• _Try it_
Every record must be reproduced exactly. Leave none out.

- Opening Delimiter -

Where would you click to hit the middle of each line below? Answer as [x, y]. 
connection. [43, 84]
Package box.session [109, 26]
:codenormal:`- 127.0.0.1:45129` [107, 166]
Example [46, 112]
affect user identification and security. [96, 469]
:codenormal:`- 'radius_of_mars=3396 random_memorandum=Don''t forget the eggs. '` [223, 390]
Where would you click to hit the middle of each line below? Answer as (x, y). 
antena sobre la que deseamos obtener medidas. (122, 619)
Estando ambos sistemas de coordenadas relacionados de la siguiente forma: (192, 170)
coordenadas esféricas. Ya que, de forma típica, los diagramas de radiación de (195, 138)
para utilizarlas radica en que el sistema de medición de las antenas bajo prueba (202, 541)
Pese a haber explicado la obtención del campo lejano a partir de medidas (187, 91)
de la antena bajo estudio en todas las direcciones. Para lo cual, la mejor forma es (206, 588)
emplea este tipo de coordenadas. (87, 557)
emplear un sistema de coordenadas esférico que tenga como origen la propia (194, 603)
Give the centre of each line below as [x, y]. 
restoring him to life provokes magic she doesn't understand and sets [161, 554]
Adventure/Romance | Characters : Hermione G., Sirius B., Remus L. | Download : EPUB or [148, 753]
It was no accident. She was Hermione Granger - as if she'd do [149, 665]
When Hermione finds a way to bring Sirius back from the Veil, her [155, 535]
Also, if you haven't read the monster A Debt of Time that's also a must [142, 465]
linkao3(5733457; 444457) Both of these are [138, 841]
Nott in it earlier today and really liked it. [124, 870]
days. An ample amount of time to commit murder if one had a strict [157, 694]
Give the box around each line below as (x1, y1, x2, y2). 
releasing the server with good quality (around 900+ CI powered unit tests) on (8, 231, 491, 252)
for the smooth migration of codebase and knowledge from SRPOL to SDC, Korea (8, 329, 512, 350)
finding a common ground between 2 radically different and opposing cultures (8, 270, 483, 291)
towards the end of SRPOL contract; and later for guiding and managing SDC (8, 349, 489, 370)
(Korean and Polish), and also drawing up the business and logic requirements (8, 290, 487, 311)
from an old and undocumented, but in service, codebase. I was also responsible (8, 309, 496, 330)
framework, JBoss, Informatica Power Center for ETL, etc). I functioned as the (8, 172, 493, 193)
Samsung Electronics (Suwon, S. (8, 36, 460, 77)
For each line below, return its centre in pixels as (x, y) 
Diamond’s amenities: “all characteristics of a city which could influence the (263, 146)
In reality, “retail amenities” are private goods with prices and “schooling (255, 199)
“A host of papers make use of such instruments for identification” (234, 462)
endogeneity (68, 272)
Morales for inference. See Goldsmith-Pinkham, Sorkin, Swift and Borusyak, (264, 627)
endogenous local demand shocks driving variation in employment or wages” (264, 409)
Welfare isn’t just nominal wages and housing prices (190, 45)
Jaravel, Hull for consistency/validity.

- Closing Delimiter -

• _Response area_
Where would you click to hit the middle of each line below? Answer as [x, y]. 
connection. [43, 84]
Package box.session [109, 26]
:codenormal:`- 127.0.0.1:45129` [107, 166]
Example [46, 112]
affect user identification and security. [96, 469]
:codenormal:`- 'radius_of_mars=3396 random_memorandum=Don''t forget the eggs. '` [223, 390]
Where would you click to hit the middle of each line below? Answer as (x, y). 
antena sobre la que deseamos obtener medidas. (122, 619)
Estando ambos sistemas de coordenadas relacionados de la siguiente forma: (192, 170)
coordenadas esféricas. Ya que, de forma típica, los diagramas de radiación de (195, 138)
para utilizarlas radica en que el sistema de medición de las antenas bajo prueba (202, 541)
Pese a haber explicado la obtención del campo lejano a partir de medidas (187, 91)
de la antena bajo estudio en todas las direcciones. Para lo cual, la mejor forma es (206, 588)
emplea este tipo de coordenadas. (87, 557)
emplear un sistema de coordenadas esférico que tenga como origen la propia (194, 603)
Give the centre of each line below as [x, y]. 
restoring him to life provokes magic she doesn't understand and sets [161, 554]
Adventure/Romance | Characters : Hermione G., Sirius B., Remus L. | Download : EPUB or [148, 753]
It was no accident. She was Hermione Granger - as if she'd do [149, 665]
When Hermione finds a way to bring Sirius back from the Veil, her [155, 535]
Also, if you haven't read the monster A Debt of Time that's also a must [142, 465]
linkao3(5733457; 444457) Both of these are [138, 841]
Nott in it earlier today and really liked it. [124, 870]
days. An ample amount of time to commit murder if one had a strict [157, 694]
Give the box around each line below as (x1, y1, x2, y2). 
releasing the server with good quality (around 900+ CI powered unit tests) on (8, 231, 491, 252)
for the smooth migration of codebase and knowledge from SRPOL to SDC, Korea (8, 329, 512, 350)
finding a common ground between 2 radically different and opposing cultures (8, 270, 483, 291)
towards the end of SRPOL contract; and later for guiding and managing SDC (8, 349, 489, 370)
(Korean and Polish), and also drawing up the business and logic requirements (8, 290, 487, 311)
from an old and undocumented, but in service, codebase. I was also responsible (8, 309, 496, 330)
framework, JBoss, Informatica Power Center for ETL, etc). I functioned as the (8, 172, 493, 193)
Samsung Electronics (Suwon, S. (8, 36, 460, 77)
For each line below, return its centre in pixels as (x, y) 
Diamond’s amenities: “all characteristics of a city which could influence the (263, 146)
In reality, “retail amenities” are private goods with prices and “schooling (255, 199)
“A host of papers make use of such instruments for identification” (234, 462)
endogeneity (68, 272)
Morales for inference. See Goldsmith-Pinkham, Sorkin, Swift and Borusyak, (264, 627)
endogenous local demand shocks driving variation in employment or wages” (264, 409)
Welfare isn’t just nominal wages and housing prices (190, 45)
Jaravel, Hull for consistency/validity.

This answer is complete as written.